Dear Helen: I continue to be confused over summer-bearing and everbearing raspberries. What are the differences between them? Are they managed the same way? L.O. The two have different growth patterns.

Dear Helen: I continue to be confused over summer-bearing and everbearing raspberries. What are the differences between them? Are they managed the same way?

L.O.

The two have different growth patterns. Summer bearing varieties like Meeker and Tulameen yield fruit on canes produced in the previous year. When a new cane appears, it grows and bears only leaves that first summer. Then it drops its leaves for the winter and grows new leaves in the spring, along with flowers that develop into summer berries.

Once the fruiting period is over, the canes that produced berries have completed their life cycle and are cut down to the ground, leaving the new canes that emerged in the spring to develop. If the new canes have grown in thickly, they should be thinned to leave an uncrowded planting of the strongest canes, which will yield berries in the following year.

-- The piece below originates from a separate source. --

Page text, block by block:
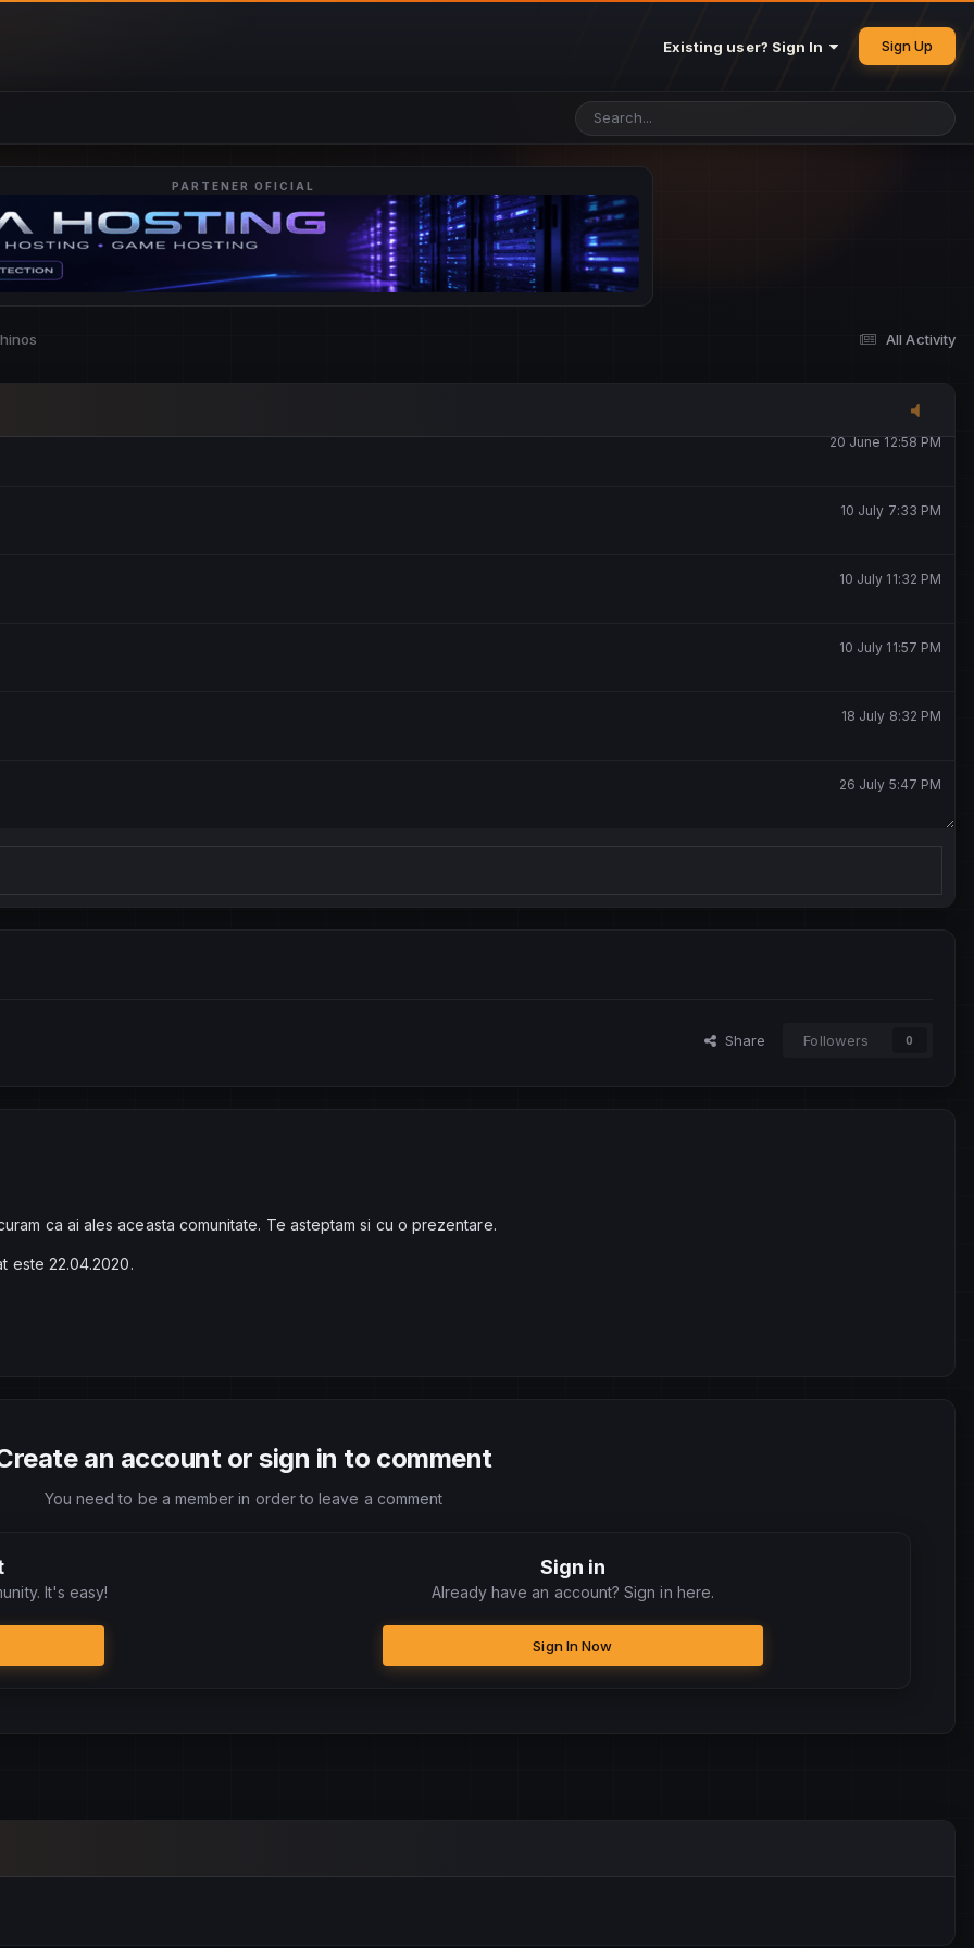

“Everbearing” raspberries like Autumn Bliss and Fall Gold do not actually produce berries all summer. They are sometimes called “fall bearing” because their more significant harvest comes in late summer and early autumn, at the top portions of canes produced in the same year. In the following summer, these same canes bear more berries, but lower down along their length.

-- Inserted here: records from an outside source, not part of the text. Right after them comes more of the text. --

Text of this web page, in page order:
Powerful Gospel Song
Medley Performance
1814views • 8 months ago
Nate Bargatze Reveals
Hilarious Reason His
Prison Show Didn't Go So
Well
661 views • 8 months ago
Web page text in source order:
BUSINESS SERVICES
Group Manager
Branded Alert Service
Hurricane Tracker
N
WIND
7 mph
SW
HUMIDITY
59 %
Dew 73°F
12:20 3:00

Once the canes have produced that second, summer crop, they have completed their life cycle and are removed. Meanwhile, newly produced canes will give a late summer and autumn crop on the cane tops.

There are choices in the management of “everbearing” raspberries. Some people choose the simple path of growing them as single-season canes, going for the late crop only. That involves simply cutting all the canes down to the ground in late fall or early winter. Canes emerging the following spring will give the late crop.

There are advantages to growing the canes for a single, late crop only. The simplicity of management is one. Another is that the yield tends to be especially abundant because all the plants’ energies go into producing just one annual set of canes.

For a long time I cut all the canes down for the winter and grew everbearing raspberries for the one late crop; however, in recent years I’ve gone back to managing them for the two crops. The main reason is that rainy weather in early fall too often turned the berries mouldy. So here’s what I do.

As soon as the late crop is over (or too many of the berries are going mouldy, depending on the weather), I cut off the top portions of canes that have borne berries. The following early to mid-summer, I get a nice crop of berries off the same canes, and then cut them down. At the same time I thin out the new canes to ensure each of the heftiest ones have plenty of space to develop strongly for the late crop.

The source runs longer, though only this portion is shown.